In a Traditional IRA, your contributions are tax-deductible, meaning, for example, you could contribute $3000 one year and thus reduce your tax liability by $3000 for that year. When you retire, though, the money you withdrawal from your IRA will be taxed as income at that time. This will save you money primarily in the short-term. It could also save you money in the long-term if you think you expect to be in a lower tax bracket when you retire than you are when you contribute.

A Roth IRA is kind of the opposite. Your contributions are taxed in the present, when you make them, but at retirement you can withdraw the money tax-free. This is a good option if your IRA earns a lot of money and if you expect to be in a higher tax bracket when you retire.

In both cases, you do not pay taxes on earnings within the account (i.e. additional money made through investments). However, recall that in a Traditional IRA you will pay taxes on the money you withdraw during retirement.

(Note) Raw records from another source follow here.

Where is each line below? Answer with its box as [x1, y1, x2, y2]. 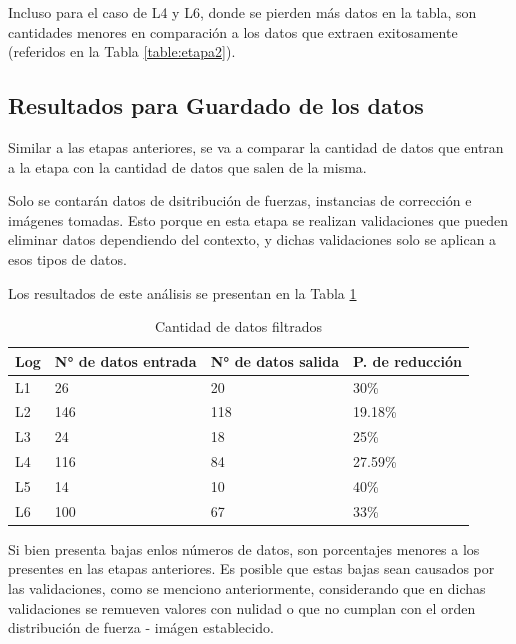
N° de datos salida [210, 350, 340, 371]
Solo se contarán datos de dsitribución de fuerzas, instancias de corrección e [8, 190, 472, 211]
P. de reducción [353, 350, 462, 371]
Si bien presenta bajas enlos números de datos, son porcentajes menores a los [8, 538, 480, 559]
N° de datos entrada [54, 350, 197, 371]
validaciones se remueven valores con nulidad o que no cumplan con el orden [8, 597, 476, 618]
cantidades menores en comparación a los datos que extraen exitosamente [8, 21, 458, 42]
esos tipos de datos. [8, 248, 127, 269]
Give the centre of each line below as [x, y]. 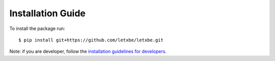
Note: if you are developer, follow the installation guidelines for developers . [88, 51]
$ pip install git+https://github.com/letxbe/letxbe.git [91, 40]
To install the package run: [37, 28]
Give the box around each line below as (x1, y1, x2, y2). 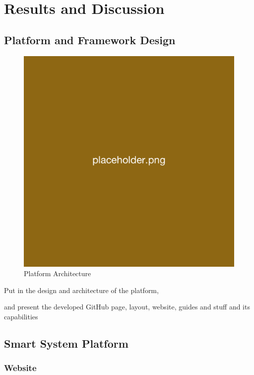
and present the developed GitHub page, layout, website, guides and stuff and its (4, 301, 250, 312)
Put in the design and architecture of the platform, (4, 285, 159, 295)
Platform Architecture (24, 268, 91, 279)
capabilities (4, 311, 38, 321)
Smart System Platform (4, 335, 128, 351)
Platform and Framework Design (4, 32, 176, 47)
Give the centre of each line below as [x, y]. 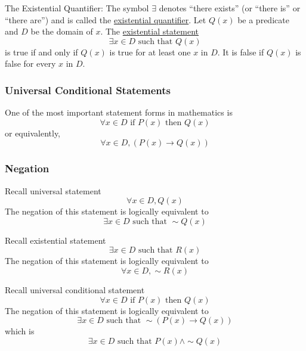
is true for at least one [150, 52]
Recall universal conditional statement [75, 289]
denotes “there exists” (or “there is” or [230, 8]
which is [20, 331]
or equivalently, [33, 133]
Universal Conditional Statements [88, 90]
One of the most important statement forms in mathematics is [119, 112]
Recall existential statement [55, 240]

These are great options for retirement savings because you can put your money to work for you while potentially saving on taxes. But this is strictly for retirement savings and you cannot access this money until you are old, grey and ready to sit on the beach all day.

4 MannyFresh 06.30.08 at 8:46 am

p.s. I should also note that, in IRAs, there is a cap on how much you can contribute each year (currently, I believe it is $5,000). The cap gets raised when you get closer to retirement.

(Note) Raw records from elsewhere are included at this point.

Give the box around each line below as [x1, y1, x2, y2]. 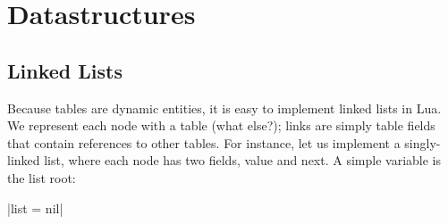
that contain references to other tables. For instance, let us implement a [7, 133, 401, 152]
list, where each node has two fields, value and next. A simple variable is [44, 151, 441, 170]
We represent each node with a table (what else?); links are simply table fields [7, 116, 435, 135]
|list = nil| [7, 198, 63, 217]
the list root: [7, 168, 76, 187]
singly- [404, 133, 441, 152]
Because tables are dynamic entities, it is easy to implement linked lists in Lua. [7, 98, 442, 117]
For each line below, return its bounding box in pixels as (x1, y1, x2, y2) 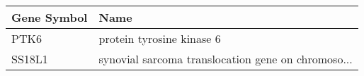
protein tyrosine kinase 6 (98, 30, 221, 46)
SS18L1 (11, 51, 48, 67)
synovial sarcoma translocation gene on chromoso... (98, 51, 353, 67)
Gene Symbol (11, 9, 88, 25)
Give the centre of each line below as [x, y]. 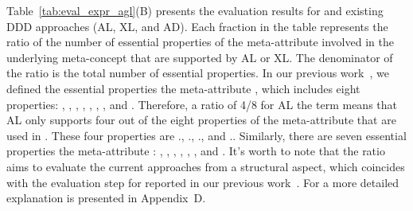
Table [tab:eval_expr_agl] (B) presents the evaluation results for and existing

5 Barbara 07.01.08 at 2:14 pm

Thanks Manny for the info. I was just wondering because I watch Suze Orman’s show from time to time and she often advises the young to put there funds in a Roth IRA. That’s why I need to stop playing and get her book like ya’ll told us to do, hehe.

Thanks again. This info will come in handy once college is behind me and the working world is upon me.

6 Mo 07.01.08 at 7:20 pm

yeah boo!

7 Sara 08.10.08 at 9:29 am

Thank you for this article! It was very informative, and I think I got a better grasp on bank-related issues here than I ever have before.

I do have a question, though: With CDs is there a minimum deposit amount?

8 MannyFresh 08.11.08 at 9:04 am

Yes Sara,

CDs almost always have minimum deposit amounts, but they range widely. There are some with minimum deposits as low as $500 and then there are the “jumbo” CDs that require deposits upwards of $100,000.

They also range widely in terms of length; some can be as short as one month and some go up to 5 years.

Rates and returns will vary depending on these two factors, so use calculators to figure out which is best for you.